Artificial intelligence for ESG

7-12-2022 | News

Appropriate use of AI can contribute to the common effort to do well and to do good at the same time.

by Terence Tse and Mark Esposito

Climate change is one of the hottest topics (pun intended) in the media today. But the well-being of our future – and that of future generations – is not just about environmental issues. In addition to the planet, we should also care about people. In 2013, the collapse of the Rana Plaza garment factory building in Dhaka, Bangladesh reminded us of the dire working conditions certain companies subject their workforce to.

Sadly, these malpractices continue into this decade and are not limited to developing countries. Consider the example of the British company Boohoo. In 2020, this ultra-fast retail pioneer was found to be sourcing from a Leicester factory where workers were being paid just £3.50 an hour, well below the then national wage of £8.72. Furthermore, the workers did not have adequate protective equipment against Covid-19.

Earning with capital

Fortunately, interest in achieving environmental, social and corporate governance (ESG) goals is growing exponentially. At the same time, investors and capital holders are rapidly seeing ESG investing as an important new asset class.
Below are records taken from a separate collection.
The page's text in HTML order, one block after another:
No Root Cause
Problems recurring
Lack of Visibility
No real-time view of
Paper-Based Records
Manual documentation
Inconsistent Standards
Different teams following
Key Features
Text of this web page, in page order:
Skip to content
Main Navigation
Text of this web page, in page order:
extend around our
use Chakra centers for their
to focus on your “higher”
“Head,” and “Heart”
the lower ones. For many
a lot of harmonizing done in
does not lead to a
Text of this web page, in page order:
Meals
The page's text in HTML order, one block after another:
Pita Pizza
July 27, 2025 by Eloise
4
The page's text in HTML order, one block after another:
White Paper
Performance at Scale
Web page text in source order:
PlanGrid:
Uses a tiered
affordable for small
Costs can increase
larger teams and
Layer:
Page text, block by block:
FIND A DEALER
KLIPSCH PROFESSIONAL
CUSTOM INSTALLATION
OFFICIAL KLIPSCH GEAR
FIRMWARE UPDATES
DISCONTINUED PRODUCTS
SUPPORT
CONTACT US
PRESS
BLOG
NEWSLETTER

According to an analysis by Bloomberg, ESG-related investments are projected to exceed $53 trillion by 2025, accounting for a third of all assets under management globally. In 2020, a survey conducted by investment bank BNY Mellon and the Official Monetary and Financial Institutions Forum found that over three-quarters (77%) of public investors globally have already implemented ESG in their investment processes . These are important developments because what is best for the planet and for people can now lead to greater profits. We are more likely to achieve sustainability goals when they are aligned with investor interests.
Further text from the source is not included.